By now it was time for the forum “Restoring hope through international law – is the right of return for Palestinian refugees necessary for peace?”:

"Our speakers will discuss the sometimes controversial, internationally recognized right of refugees to return to areas from which they have fled or been forced to leave. Should refugees be compensated  for what they have lost? Should they be allowed to return home? Should they be allowed to repossess their properties or should they instead receive compensation and support for resettlement? What if their homes are gone? Have been demolished to make way for an airport? Refugee rights derive from a number of legal sources, including customary international law, international humanitarian law (governing rights of civilians during war), and human rights law"

 The speakers were Samah Sabawi and Dr Marcelo Svirsky:
"Samah Sabawi is an Australian-Palestinian writer, playwright an political analyst with years of experience and special expertise in human rights. Samah was born in Palestine but her family was displaced as a result of Israel’s occupation of the Gaza Strip in 1967. She lived with her family in a refugee camp, moved into the Arabian Gulf and later migrated to Australia.
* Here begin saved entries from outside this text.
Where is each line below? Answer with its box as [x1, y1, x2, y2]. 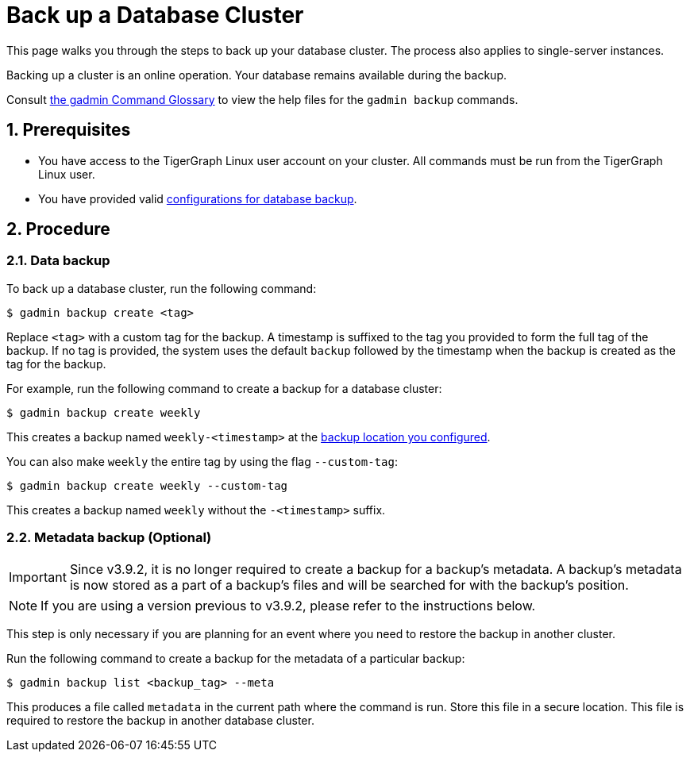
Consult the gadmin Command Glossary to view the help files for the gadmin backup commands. [6, 92, 518, 106]
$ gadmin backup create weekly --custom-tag [6, 479, 288, 492]
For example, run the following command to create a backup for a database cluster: [6, 381, 442, 395]
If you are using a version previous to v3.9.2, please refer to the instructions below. [40, 597, 536, 614]
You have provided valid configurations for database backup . [38, 191, 357, 206]
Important [9, 568, 67, 585]
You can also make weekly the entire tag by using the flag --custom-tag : [6, 454, 398, 468]
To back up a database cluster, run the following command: [6, 281, 317, 295]
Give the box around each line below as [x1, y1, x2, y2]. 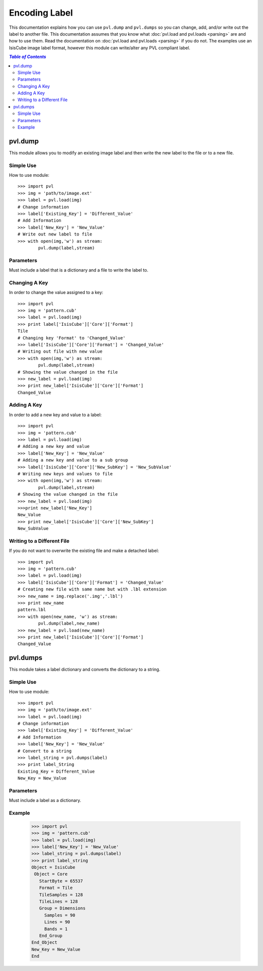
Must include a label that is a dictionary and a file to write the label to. [9, 267, 149, 273]
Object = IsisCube [31, 865, 75, 870]
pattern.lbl [18, 607, 46, 612]
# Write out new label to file [18, 232, 93, 237]
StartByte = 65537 [39, 878, 83, 884]
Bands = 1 [44, 926, 68, 931]
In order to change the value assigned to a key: [9, 290, 103, 296]
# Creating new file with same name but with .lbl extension [18, 587, 167, 592]
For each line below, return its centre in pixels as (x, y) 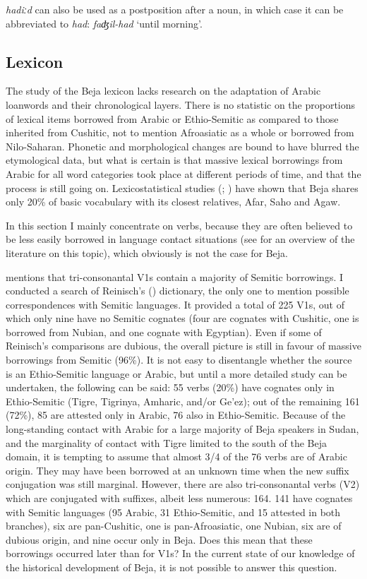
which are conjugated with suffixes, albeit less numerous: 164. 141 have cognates (179, 498)
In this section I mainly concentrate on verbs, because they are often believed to (179, 225)
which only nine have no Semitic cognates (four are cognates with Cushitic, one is (182, 318)
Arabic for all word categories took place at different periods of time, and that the (183, 173)
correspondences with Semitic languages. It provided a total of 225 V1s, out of (175, 304)
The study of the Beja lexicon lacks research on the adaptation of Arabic (163, 91)
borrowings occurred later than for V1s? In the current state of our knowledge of (180, 553)
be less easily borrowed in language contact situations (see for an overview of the (180, 239)
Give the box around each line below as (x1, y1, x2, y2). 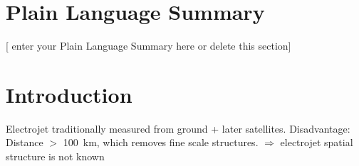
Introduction (6, 79, 132, 109)
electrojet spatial (280, 135, 353, 150)
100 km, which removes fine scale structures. (63, 135, 259, 150)
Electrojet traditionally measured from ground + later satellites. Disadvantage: (6, 121, 350, 135)
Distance (6, 135, 43, 150)
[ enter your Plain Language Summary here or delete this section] (6, 38, 291, 53)
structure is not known (6, 149, 105, 164)
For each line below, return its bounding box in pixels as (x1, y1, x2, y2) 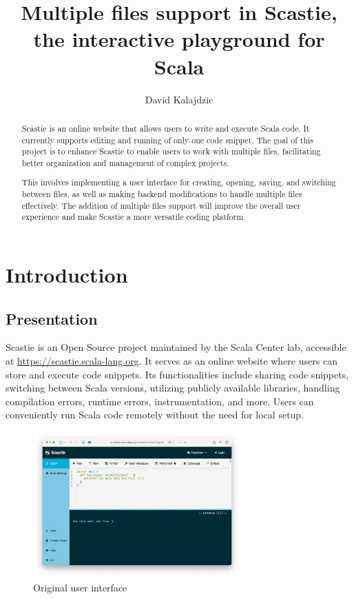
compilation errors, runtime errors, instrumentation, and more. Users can (6, 394, 314, 408)
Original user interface (33, 580, 127, 594)
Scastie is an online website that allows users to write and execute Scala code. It (21, 122, 310, 134)
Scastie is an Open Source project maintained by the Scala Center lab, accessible (6, 340, 346, 354)
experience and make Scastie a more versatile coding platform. (21, 211, 246, 223)
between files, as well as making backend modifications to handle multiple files (21, 188, 302, 200)
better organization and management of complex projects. (21, 156, 229, 168)
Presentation (6, 307, 98, 329)
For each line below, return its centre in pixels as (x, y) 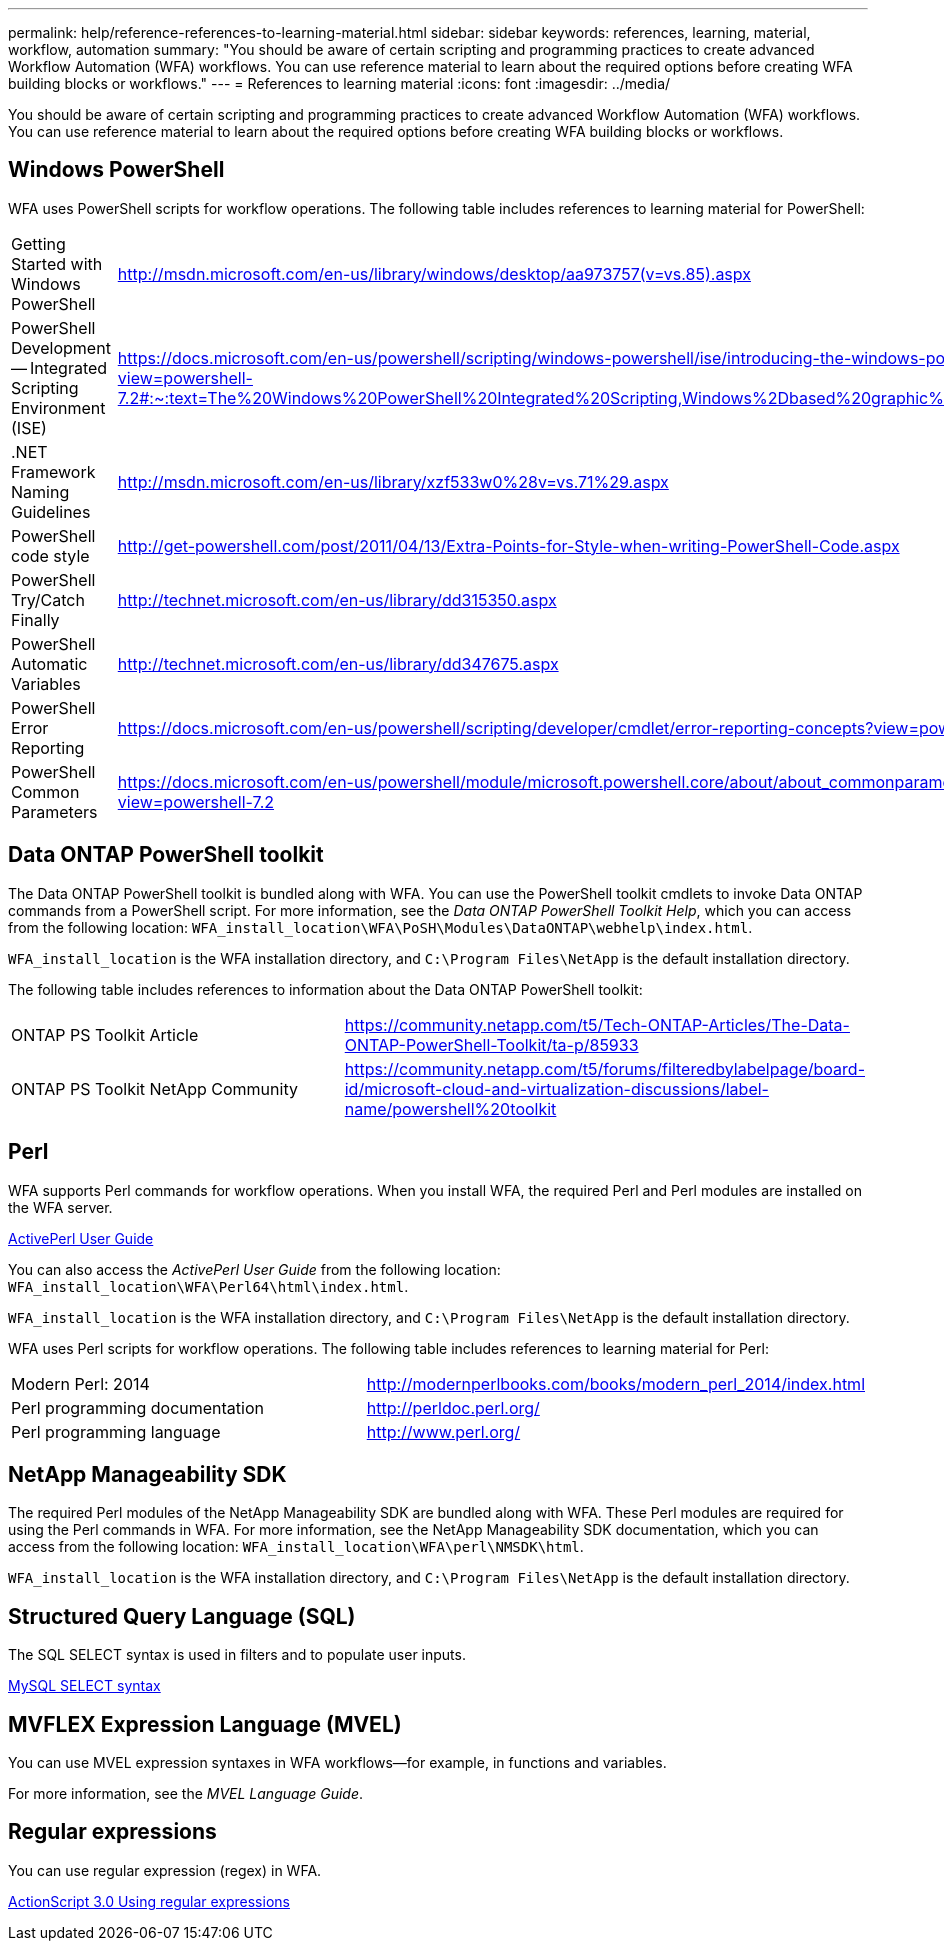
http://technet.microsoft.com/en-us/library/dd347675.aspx (338, 663)
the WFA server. (60, 1207)
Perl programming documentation (137, 1407)
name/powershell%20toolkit (450, 1108)
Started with (57, 263)
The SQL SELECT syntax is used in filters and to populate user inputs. (237, 1655)
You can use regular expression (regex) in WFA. (165, 1870)
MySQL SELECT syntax (84, 1686)
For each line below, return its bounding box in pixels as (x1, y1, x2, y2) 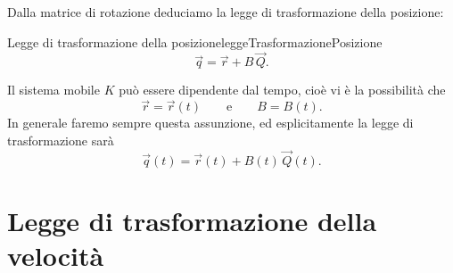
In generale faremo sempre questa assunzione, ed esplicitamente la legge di (7, 113, 414, 132)
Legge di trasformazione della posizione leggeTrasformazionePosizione (7, 32, 383, 51)
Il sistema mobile (7, 80, 100, 99)
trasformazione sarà (7, 130, 114, 149)
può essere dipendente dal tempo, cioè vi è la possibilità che (119, 80, 446, 99)
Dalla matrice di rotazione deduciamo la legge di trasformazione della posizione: (7, 3, 444, 21)
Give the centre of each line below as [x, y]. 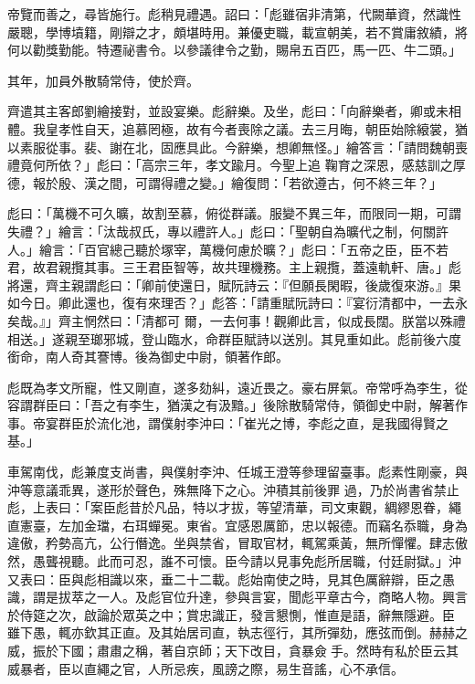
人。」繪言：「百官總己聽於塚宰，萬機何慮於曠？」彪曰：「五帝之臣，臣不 [222, 249]
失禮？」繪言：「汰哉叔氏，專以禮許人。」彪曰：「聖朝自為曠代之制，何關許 [228, 231]
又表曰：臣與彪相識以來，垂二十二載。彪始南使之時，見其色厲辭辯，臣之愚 [231, 579]
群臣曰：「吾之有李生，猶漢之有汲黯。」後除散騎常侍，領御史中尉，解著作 [250, 405]
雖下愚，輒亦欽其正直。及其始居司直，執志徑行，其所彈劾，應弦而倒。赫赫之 [237, 632]
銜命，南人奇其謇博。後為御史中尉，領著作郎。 [148, 357]
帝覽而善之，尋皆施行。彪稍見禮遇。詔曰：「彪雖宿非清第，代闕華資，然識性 [234, 14]
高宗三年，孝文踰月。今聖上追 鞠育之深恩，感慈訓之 [297, 165]
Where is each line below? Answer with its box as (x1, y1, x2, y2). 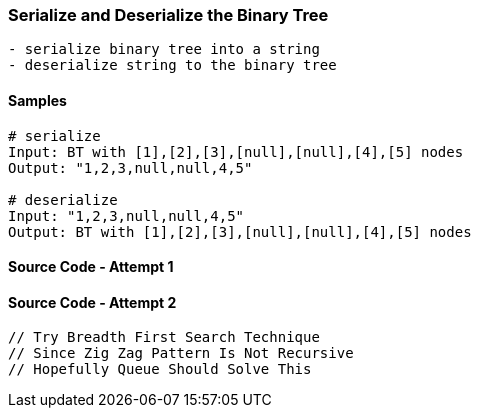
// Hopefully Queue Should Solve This (8, 361, 312, 378)
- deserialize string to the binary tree (8, 57, 337, 74)
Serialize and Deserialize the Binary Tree (8, 5, 329, 25)
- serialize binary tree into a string (8, 41, 320, 58)
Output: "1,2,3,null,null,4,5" (8, 159, 253, 176)
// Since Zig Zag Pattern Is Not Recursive (8, 345, 354, 362)
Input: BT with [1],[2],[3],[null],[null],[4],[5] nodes (8, 143, 464, 160)
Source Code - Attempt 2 (8, 293, 177, 311)
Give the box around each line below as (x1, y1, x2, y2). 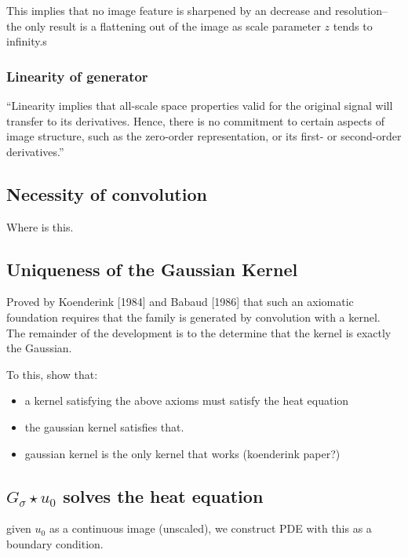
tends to (333, 17, 373, 34)
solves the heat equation (63, 483, 264, 508)
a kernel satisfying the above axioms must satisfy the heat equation (24, 392, 349, 409)
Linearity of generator (6, 66, 148, 86)
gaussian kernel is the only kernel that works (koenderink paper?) (24, 445, 341, 461)
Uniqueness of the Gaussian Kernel (6, 257, 298, 281)
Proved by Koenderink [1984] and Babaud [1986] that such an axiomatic (6, 293, 354, 310)
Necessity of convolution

She still has family living under Israeli siege in Gaza. Her work reflects her passion about her heritage and her desire for a peaceful resolution that is based on justice and respect of human rights for all.  
"She is a policy advisor to the Palestinian policy network AlShabaka and has formerly served as executive director and media spokesperson for the National Council on Canada Arab Relations (NCCAR) and as public advocate for Australians for Palestine. 
"Dr Marcelo Svirsky is a political scientist who works at the School of History and Politics, University of Wollongong, where he  teaches subjects in International Studies.  He grew up in Argentina but moved to Israel where he completed his education at Technion and Haifa Universities. As an activist, Marcelo has long been involved  in the Palestinian struggle for peace with justice. Later this year, Marcelo will walk from Sydney to the Federal Parliament in Canberra to raise awareness about Boycott, Divestment and Sanctions, (BDS), in Australia.  
"His research interests are primarily invested on theories and the practice of political activism, revolutionary action, and social transformation. His current research and works in progress include a special issue of the journal Settler Colonial Studies and ‘The Ecology of Interculturalism in Israel’
It was good to have the opportunity to listen to Samah again - we'd last encountered her at the Human Rights in Palestine that we attended at the Australian National University in Canberra last year.

Afterwards we sat up the front to watch the Palestinian fashion parade.

The Palestine Costume Archive's Education Officers often lend a hand with events like this worldwide. They are usually either run by Palestinian diaspora communities or by activist groups who borrow a few garments from their local Palestinian community.  Sometimes we are asked to help with the whole thing, in which case we usually put up one of our small traveling educational displays about Palestinian costume and embroidery at the event. We then also arrange with the local community for a few families to bring some treasured embroidered items in to be included in the fashion parade, which we help identify and provide historical background on.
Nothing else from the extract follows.